Rosemary rises from her seat on the balcony and moves back inside, keeping the door open so she can hear the rain. She heads to the kitchen and takes down a black notebook from the top of the microwave, flicking through pages of handwritten notes until she finds the recipe she is looking for. Her hand rests on the page for a moment, tracing the curve of the familiar writing with her fingertips. Then she takes her paper bags from the market out of the fridge and starts cooking George’s famous vegetable pie. As she cooks she takes a memory from the back of her mind and plays it over in her head like a well-loved record. The smell of cooking fills the flat and Rosemary remembers the day she first met George.

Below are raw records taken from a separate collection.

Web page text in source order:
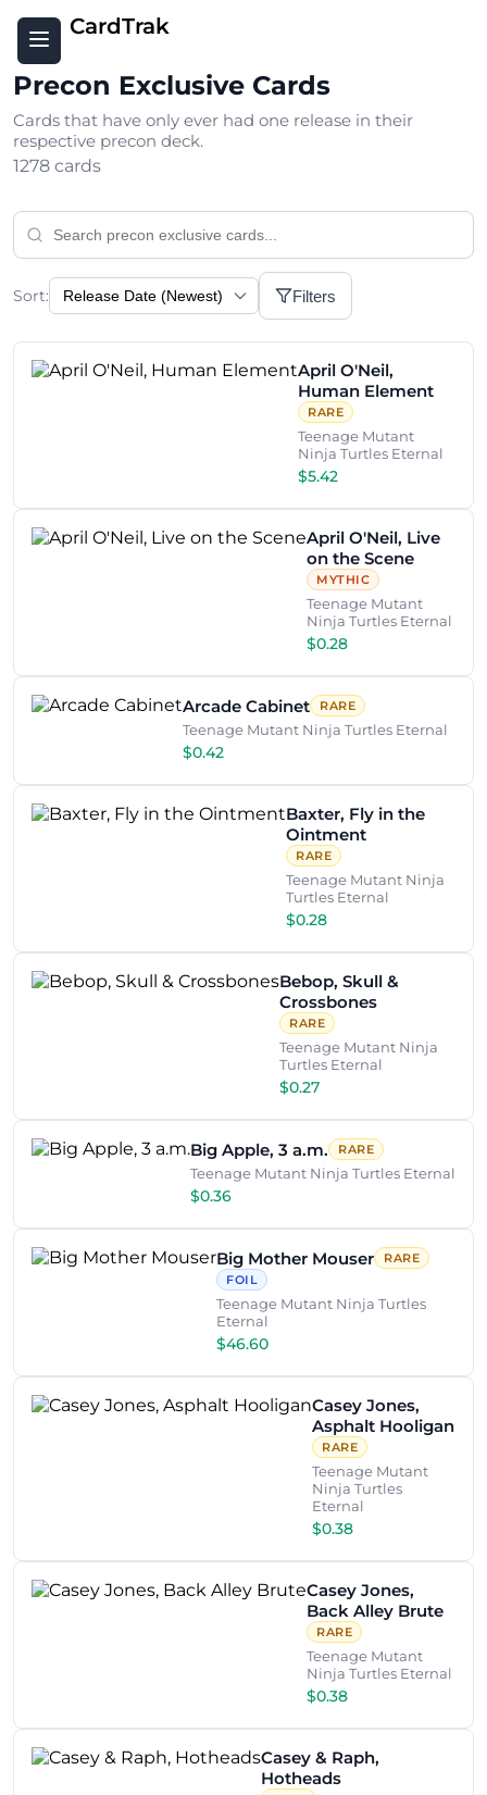
CardTrak
Precon Exclusive Cards
Cards that have only ever had one release in their
respective precon deck.
1278 cards
Sort: Filters
April O'Neil,
Human Element
RARE
Teenage Mutant
Ninja Turtles Eternal
$5.42
April O'Neil, Live
on the Scene
MYTHIC
Teenage Mutant
Ninja Turtles Eternal
$0.28
Arcade Cabinet RARE
Teenage Mutant Ninja Turtles Eternal
$0.42
Baxter, Fly in the
Ointment
RARE
Teenage Mutant Ninja
Turtles Eternal
$0.28
Bebop, Skull &
Crossbones
RARE
Teenage Mutant Ninja
Turtles Eternal
$0.27
Big Apple, 3 a.m. RARE
Teenage Mutant Ninja Turtles Eternal
$0.36
Big Mother Mouser
RARE
FOIL
Teenage Mutant Ninja Turtles
Eternal
$46.60
Casey Jones,
Asphalt Hooligan
RARE
Teenage Mutant
Ninja Turtles
Eternal
$0.38
Casey Jones,
Back Alley Brute
RARE
Teenage Mutant
Ninja Turtles Eternal
$0.38
Casey & Raph,
Hotheads

The whole city was celebrating, joining the rest of Europe in a party that spanned streets and borders. On the street where Rosemary and her family lived, the mothers assembled a long table that went right down to the junction at the other end. Bunting hung from trees and Union Jacks were flung from windows. Families stood on either side, throwing tablecloths over to be caught by their neighbors and pulled tightly over the table. The mothers wore their curtain scrap tea dresses and cheerful sweaters made from the spare wool of their children’s old ones, and today they wore them with pride. They had made do and mended, and it had got them through.
The doors were open and food came out of houses like suitcases out of hotels. The crockery was mismatched: blue and white plates from number twelve, dainty rose-patterned from number fourteen, and glasses collected from every cupboard along the street. Jugs held scruffy bunches of flowers picked from the park.